USCIRF 2026 Report on India: Religious Freedom, Sovereignty, and the Politics of Secularism

The United States Commission on International Religious Freedom (USCIRF) 2026 Annual Report has once again placed India under the “Country of Particular Concern” category for religious freedom, marking the seventh consecutive year it recommends Washington to designate New Delhi as a CPC for “systematic, ongoing, and egregious” violations of religious freedom.

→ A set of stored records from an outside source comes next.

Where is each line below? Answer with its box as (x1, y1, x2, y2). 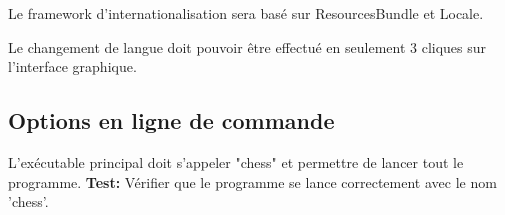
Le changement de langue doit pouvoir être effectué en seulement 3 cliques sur (8, 36, 487, 57)
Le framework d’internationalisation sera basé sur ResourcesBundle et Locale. (8, 3, 484, 23)
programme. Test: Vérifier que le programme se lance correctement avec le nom (8, 171, 497, 192)
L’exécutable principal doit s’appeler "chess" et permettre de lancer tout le (8, 151, 464, 172)
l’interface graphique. (8, 56, 137, 77)
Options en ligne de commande (8, 105, 335, 136)

For students of Indian Politics and Public Policy, the report is not merely a foreign‑governmental comment; it is a political document that reflects a specific ideological and geopolitical framing of India’s polity and secularism. lets engage with the substantive claims of USCIRF, the Indian state’s rebuttal, and the constitutional and institutional reality of religious freedom in India, without slipping into either apologetics or uncritical endorsement of the report.

 

WHAT THE USCIRF 2026 REPORT SAYS ON INDIA

For the 2025 calendar year, USCIRF portrays India’s religious‑freedom situation as deteriorating, and recommends:

·        Designation of India as a “Country of Particular Concern” under the International Religious Freedom Act (IRFA‑1998).

·        Targeted sanctions (asset freezes and entry bans) against individuals and entities, including the Rashtriya Swayamsevak Sangh (RSS) and Research and Analysis Wing (R&AW), for alleged tolerance of severe violations.

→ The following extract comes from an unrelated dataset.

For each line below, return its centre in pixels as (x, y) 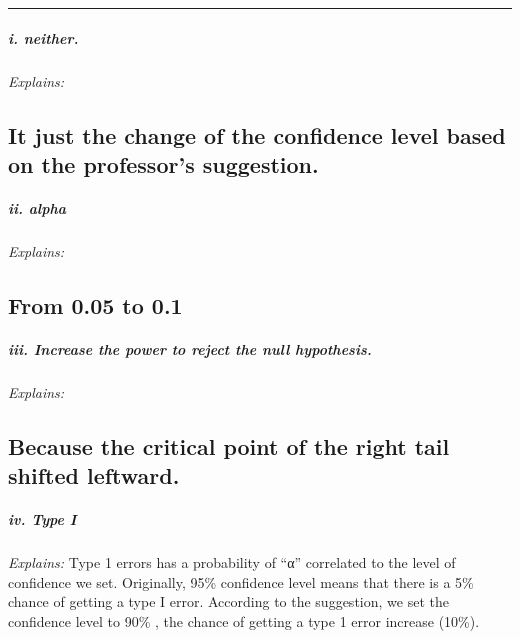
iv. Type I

·        Linking U.S. security assistance and bilateral trade with India to concrete improvements in religious‑freedom indicators.

·        Passage of a Transnational Repression Reporting Act to monitor Indian government actions against religious minorities abroad.

Core allegations in the India chapter (2026) include:

·        New or tightened laws allegedly targeting minorities, such as:

o   Citizenship‑related laws and procedures (CAA‑plus‑NRC‑like mechanisms).

o   Anti‑conversion laws in over a dozen states, with harsher penalties and expanded definitions of “inducement”.

o   Cow‑slaughter legislation and related enforcement, often invoked in majoritarian assaults.

·        State toleration and even facilitation of:

o   Vigilante attacks by Hindu‑nationalist groups on Muslims and Christians.

o   Harassment and detention of religious minorities, including Rohingya refugees and Bengali‑speaking Muslims from Assam.

·        Co‑option or control of religious institutions, such as:

o   Efforts to bring madrasas and minority‑education bodies under stricter state control (e.g., Uttarakhand’s education‑board reforms).

o   Amendments to Waqf property management, allowing non‑Muslims into governing boards.

·        Land and property disputes where majority‑community groups claim religious sites (e.g., disputes around Sufi shrines, mosques, or tombs) and tensions over heritage sites such as the Aurangzeb tomb.

In sum, USCIRF presents India as a majoritarian‑democratic state that is drifting away from liberal secularism, with the executive and legislature at national and state levels either directly enacting discriminatory laws or turning a blind eye to vigilante majoritarianism.

 

 

INDIAN STATE’S RESPONSE: SOVEREIGNTY, BIAS, AND DIPLOMACY

The Ministry of External Affairs (MEA) and the BJP‑led Union Government have consistently rejected USCIRF reports as “motivated,” “biased,” and “politically coloured”, with the 2026 version being no exception.

Key government counter‑arguments:

·        Interpretation of secularism:

o   The Indian state insists that India follows “positive secularism”—state support for all religions, neutrality among them, and protection of minority rights—distinct from Western secularism that often stresses separation of religion and state.

·        Domestic legal and constitutional safeguards:

o   The government highlights Articles 25–28 of the Constitution (freedom of conscience, free profession, practice and propagation of religion, religious denominational rights, and freedom from religious instruction in state institutions).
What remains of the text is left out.